### PROBLEM DESCRIPTION
In this exercise, the entries below include pictures. Repeat exactly the lines from the line with "and S, and arrange" to the line with "e aplicações práticas.", including both, but without the pictures.

### DATA FOR PROCESSING
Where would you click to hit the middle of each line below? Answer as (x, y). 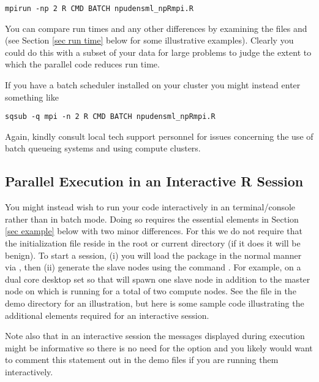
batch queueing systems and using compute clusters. (103, 148)
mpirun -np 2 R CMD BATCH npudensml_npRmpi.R (99, 9)
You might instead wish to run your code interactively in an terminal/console (150, 207)
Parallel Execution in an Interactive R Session (154, 181)
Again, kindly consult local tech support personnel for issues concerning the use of (159, 136)
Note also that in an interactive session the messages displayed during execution (155, 336)
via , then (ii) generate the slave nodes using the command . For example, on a (153, 267)
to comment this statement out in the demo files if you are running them (142, 360)
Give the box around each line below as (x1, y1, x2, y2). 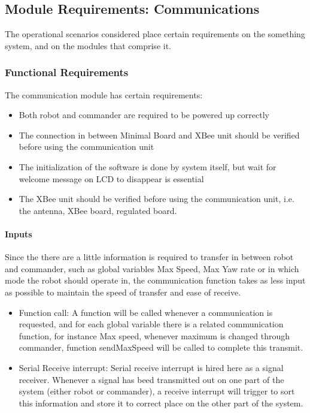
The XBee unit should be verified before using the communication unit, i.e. (19, 192, 294, 205)
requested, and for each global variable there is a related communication (19, 318, 284, 330)
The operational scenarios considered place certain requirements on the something (5, 28, 305, 40)
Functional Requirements (5, 65, 129, 80)
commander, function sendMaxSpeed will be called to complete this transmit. (19, 341, 303, 354)
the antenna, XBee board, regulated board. (19, 204, 177, 216)
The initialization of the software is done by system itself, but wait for (19, 160, 276, 173)
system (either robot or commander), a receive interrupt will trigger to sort (19, 385, 295, 397)
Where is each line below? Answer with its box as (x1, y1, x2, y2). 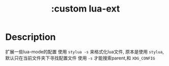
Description (5, 31, 56, 43)
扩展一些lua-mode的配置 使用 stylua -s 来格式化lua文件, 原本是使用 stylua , (5, 48, 164, 54)
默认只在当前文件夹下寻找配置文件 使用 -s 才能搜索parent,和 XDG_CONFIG (5, 55, 155, 61)
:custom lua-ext (51, 3, 120, 15)
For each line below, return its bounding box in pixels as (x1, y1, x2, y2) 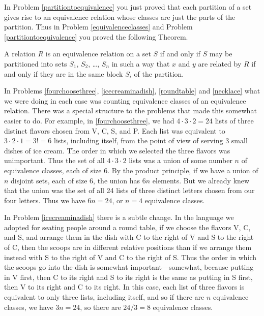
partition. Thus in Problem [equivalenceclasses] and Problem (4, 21, 193, 32)
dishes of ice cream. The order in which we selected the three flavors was (4, 145, 230, 155)
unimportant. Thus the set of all (4, 155, 105, 166)
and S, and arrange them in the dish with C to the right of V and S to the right (4, 232, 254, 242)
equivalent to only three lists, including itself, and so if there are (4, 292, 204, 302)
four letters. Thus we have (4, 195, 85, 205)
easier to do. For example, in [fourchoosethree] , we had (4, 115, 174, 125)
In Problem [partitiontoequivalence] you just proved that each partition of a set (4, 2, 252, 12)
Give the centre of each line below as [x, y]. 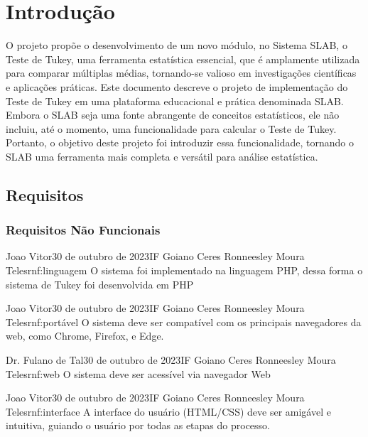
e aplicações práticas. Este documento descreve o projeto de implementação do [177, 86]
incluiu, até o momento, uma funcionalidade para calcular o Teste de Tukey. [171, 128]
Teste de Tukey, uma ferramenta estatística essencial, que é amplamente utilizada [183, 59]
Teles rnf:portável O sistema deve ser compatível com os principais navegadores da [184, 322]
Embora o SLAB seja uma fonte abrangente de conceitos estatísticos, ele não [173, 115]
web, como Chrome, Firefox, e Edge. [85, 336]
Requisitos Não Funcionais [83, 230]
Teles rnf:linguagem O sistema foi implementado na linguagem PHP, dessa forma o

### TASK OUTPUT
and S, and arrange them in the dish with C to the right of V and S to the right (4, 232, 254, 242)
equivalent to only three lists, including itself, and so if there are (4, 292, 204, 302)
four letters. Thus we have (4, 195, 85, 205)
easier to do. For example, in [fourchoosethree] , we had (4, 115, 174, 125)
In Problem [partitiontoequivalence] you just proved that each partition of a set (4, 2, 252, 12)
Give the centre of each line below as [x, y]. 
e aplicações práticas. Este documento descreve o projeto de implementação do [177, 86]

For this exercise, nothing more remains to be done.